Тимоша пролежал в монастырской странноприимной больнице более месяца. В больничном покое кроме него лежали и иные скорбные телом и головою люди. Поэтому он ни о чем не рассказывал приходившему к нему Косте, ожидая часа, когда выйдут они за стены обители и всластъ обо всем наговорятся.
И однажды, когда зима начала пятиться за укрытые снегом и льдом Рилъские горы, когда над узкими окошечками больничных покоев повисли веселые светлые сосульки и на камни монастырского двора стала, звеня, падать капель, Костя пришел к Тимоше с большим, туго набитым мешком, и они, взявшись за руки, вышли на синий свет, под золотое солнце.
Пройдя мимо церквей и келий, мимо архипастырских палат и общежительского дома, мимо многих служб и трапезной, мимо домов, где жили странники, послушники, трудники, — они вошли в баню и долго-долго плескались, мылись и просто так, ничего не делая, блаженствовали праздно, лёжа на каменных лавках и нежась в тепле, чистоте, свежести.
А потом Костя развязал мешок и с озорной улыбкой вынул рубаху, порты, сапоги — все новое, только что сшитое.

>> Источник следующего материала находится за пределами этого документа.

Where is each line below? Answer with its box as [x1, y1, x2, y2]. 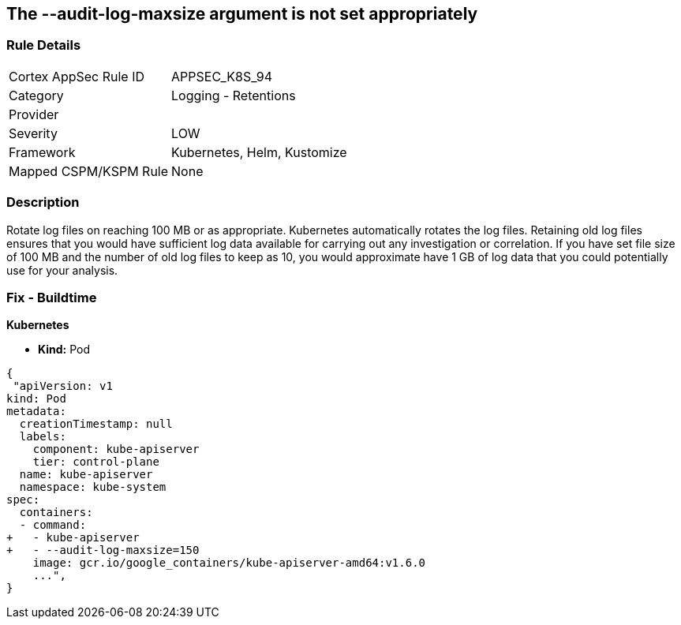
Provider [9, 106, 59, 122]
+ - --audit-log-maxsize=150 [6, 544, 200, 557]
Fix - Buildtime [6, 289, 97, 305]
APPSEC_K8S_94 [171, 68, 273, 84]
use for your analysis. [6, 263, 118, 277]
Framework [9, 144, 76, 160]
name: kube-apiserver [19, 468, 153, 481]
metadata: [6, 405, 66, 418]
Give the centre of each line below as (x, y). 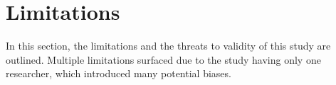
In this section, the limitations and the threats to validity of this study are (168, 46)
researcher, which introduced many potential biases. (119, 73)
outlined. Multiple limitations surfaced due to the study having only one (163, 59)
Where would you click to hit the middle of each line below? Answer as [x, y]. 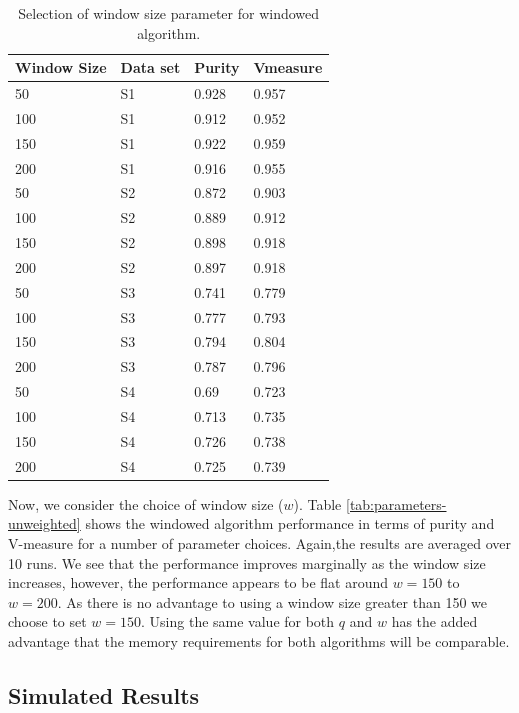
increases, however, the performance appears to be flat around [198, 582]
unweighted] [44, 523]
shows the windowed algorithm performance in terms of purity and [290, 523]
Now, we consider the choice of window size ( [146, 503]
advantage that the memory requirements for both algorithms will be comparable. [259, 640]
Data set [150, 67]
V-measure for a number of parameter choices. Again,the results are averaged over [260, 542]
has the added [434, 621]
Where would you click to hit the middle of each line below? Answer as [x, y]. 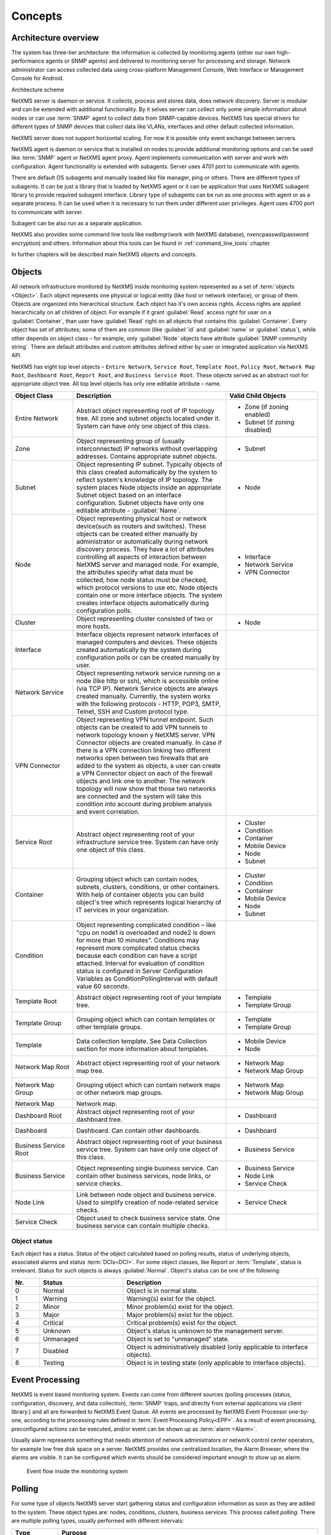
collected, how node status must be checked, [142, 580]
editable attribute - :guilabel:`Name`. [128, 510]
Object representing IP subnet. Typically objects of [150, 464]
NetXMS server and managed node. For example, [147, 564]
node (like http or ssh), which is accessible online [147, 680]
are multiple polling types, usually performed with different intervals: [97, 1521]
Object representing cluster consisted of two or [145, 618]
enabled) [258, 414]
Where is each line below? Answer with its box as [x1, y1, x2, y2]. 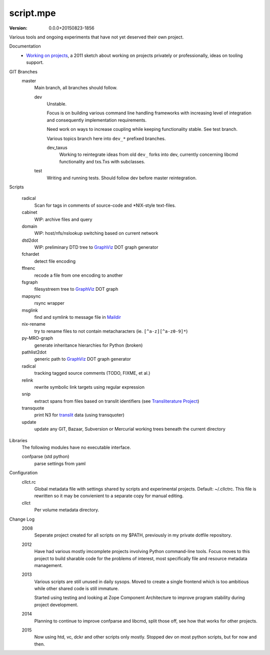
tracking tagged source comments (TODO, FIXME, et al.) [34, 370, 150, 376]
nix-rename [21, 321, 46, 327]
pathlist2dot [21, 349, 47, 355]
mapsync [21, 293, 41, 299]
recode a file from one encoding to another [34, 272, 123, 278]
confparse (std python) [21, 454, 69, 460]
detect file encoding [34, 258, 76, 264]
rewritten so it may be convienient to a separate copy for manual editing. [34, 493, 184, 499]
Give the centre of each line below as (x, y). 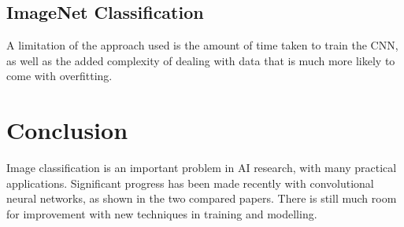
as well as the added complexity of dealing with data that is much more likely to (201, 60)
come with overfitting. (59, 76)
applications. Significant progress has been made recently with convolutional (190, 183)
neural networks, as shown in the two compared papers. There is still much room (202, 198)
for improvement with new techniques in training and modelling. (162, 213)
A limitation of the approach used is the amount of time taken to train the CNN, (202, 45)
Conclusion (67, 130)
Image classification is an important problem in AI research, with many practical (202, 168)
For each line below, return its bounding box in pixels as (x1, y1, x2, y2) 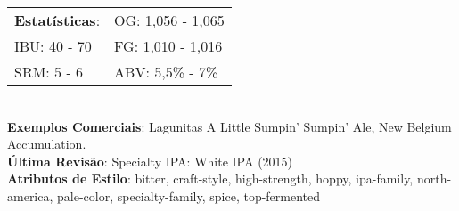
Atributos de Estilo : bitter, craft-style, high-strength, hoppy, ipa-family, (7, 169, 414, 188)
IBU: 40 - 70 (14, 36, 92, 56)
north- (416, 169, 452, 188)
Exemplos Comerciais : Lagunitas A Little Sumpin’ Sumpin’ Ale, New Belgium (7, 117, 452, 135)
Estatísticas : (14, 10, 101, 30)
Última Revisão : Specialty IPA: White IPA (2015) (7, 151, 293, 170)
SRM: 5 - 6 (14, 61, 84, 82)
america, (7, 186, 53, 205)
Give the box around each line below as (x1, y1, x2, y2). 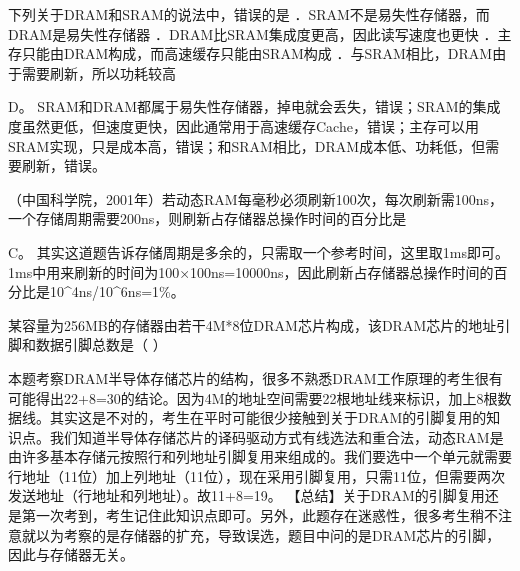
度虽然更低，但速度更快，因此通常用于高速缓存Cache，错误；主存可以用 (8, 115, 479, 136)
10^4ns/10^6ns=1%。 (49, 281, 185, 302)
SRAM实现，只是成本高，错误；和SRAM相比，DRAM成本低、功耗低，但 (8, 135, 486, 156)
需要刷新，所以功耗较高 (21, 62, 176, 83)
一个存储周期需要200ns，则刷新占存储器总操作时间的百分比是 (8, 208, 407, 229)
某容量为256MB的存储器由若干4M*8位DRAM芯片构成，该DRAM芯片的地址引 (8, 314, 511, 335)
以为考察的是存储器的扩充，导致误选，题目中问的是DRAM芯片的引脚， (35, 524, 501, 545)
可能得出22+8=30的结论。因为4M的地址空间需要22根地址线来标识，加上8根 (8, 387, 498, 408)
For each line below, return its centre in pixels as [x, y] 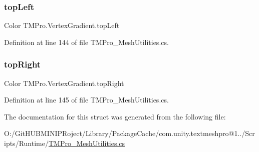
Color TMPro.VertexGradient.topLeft [62, 25]
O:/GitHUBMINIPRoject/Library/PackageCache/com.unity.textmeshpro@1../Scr [129, 133]
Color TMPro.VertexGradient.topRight [64, 83]
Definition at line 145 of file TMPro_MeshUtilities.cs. [86, 100]
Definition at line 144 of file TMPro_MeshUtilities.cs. [86, 42]
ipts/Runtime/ [26, 143]
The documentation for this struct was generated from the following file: [115, 116]
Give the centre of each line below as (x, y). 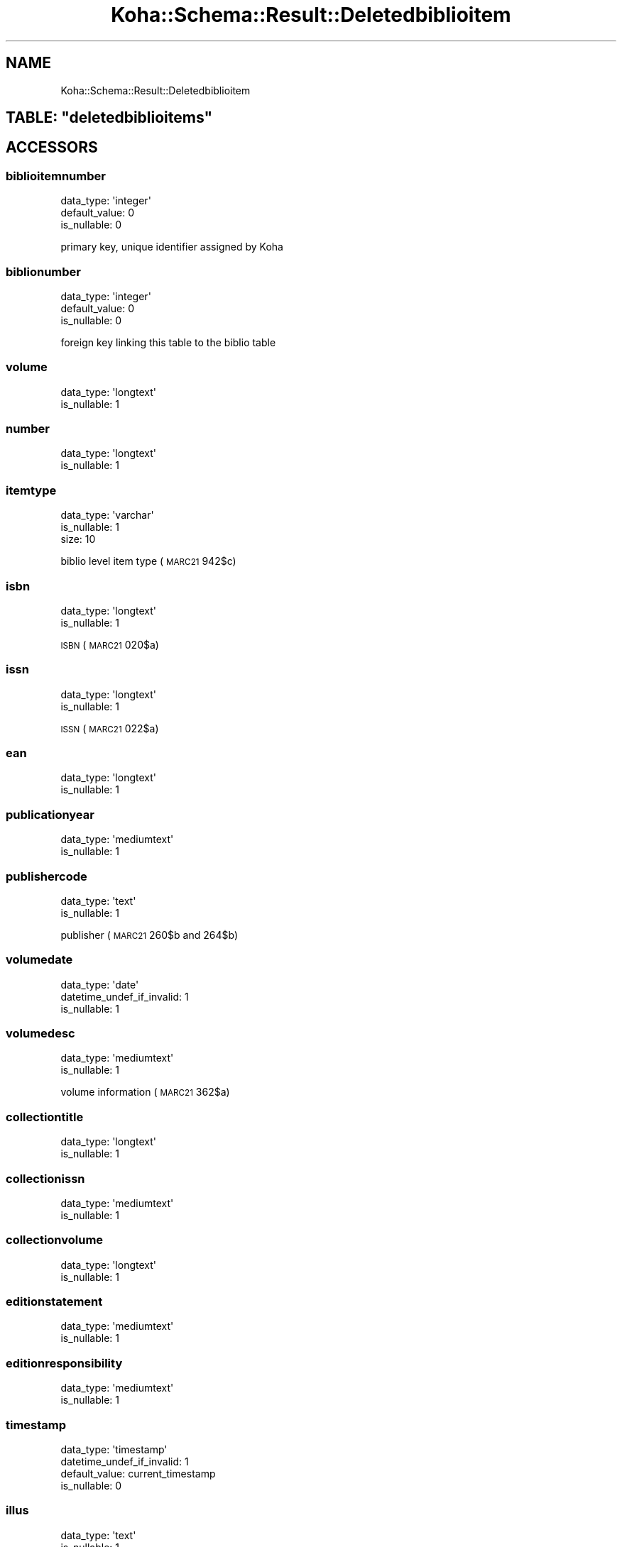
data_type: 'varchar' (107, 515)
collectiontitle (45, 1117)
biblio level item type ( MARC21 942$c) (148, 561)
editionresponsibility (64, 1363)
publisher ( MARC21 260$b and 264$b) (149, 935)
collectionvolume (55, 1240)
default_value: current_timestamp (138, 1473)
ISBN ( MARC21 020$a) (110, 644)
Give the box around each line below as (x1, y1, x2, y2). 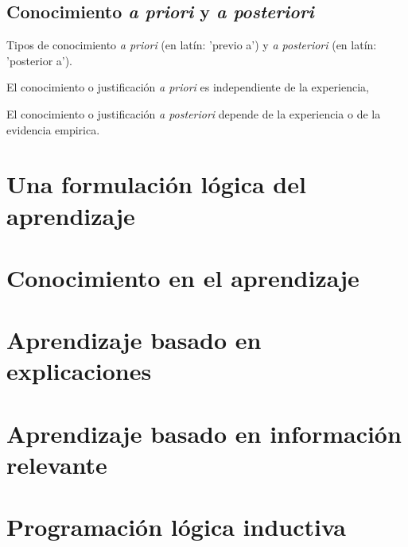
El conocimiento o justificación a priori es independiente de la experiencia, (6, 79, 370, 95)
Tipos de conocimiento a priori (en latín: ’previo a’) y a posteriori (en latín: (6, 37, 377, 53)
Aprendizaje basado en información (6, 417, 402, 449)
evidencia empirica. (6, 121, 100, 138)
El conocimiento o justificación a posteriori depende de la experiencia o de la (6, 105, 381, 122)
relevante (6, 448, 107, 481)
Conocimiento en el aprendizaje (6, 261, 359, 293)
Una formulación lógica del (6, 168, 306, 200)

И когда Тимоша надел все это, оказалось, что в мешке есть и ещё кое-что. Подмигнув другу, Костя озорно встряхнул мешок и в нем звякнули, стукнувшись друг о друга, штоф и шкалики.
Обогнув длинную стену обители, друзья свернули сначала на торную дорогу, потом на узкую тропинку и пошли к ближнему лесу, ещё мокрому и черному, но уже и высветленному робким пока ещё солнышком.
Разложив небольшой костерчик, друзья умостились на еловых лапах, как в давние лета возле Вологды, когда застигала их в лесу ночь, а земля была холодна и сыра.
В лесу пахло талым снегом, прелым прошлогодним листом, дымом костра и той невыразимой свежестью, какую приносят в самом начале весны летящие с полудня теплые ветры.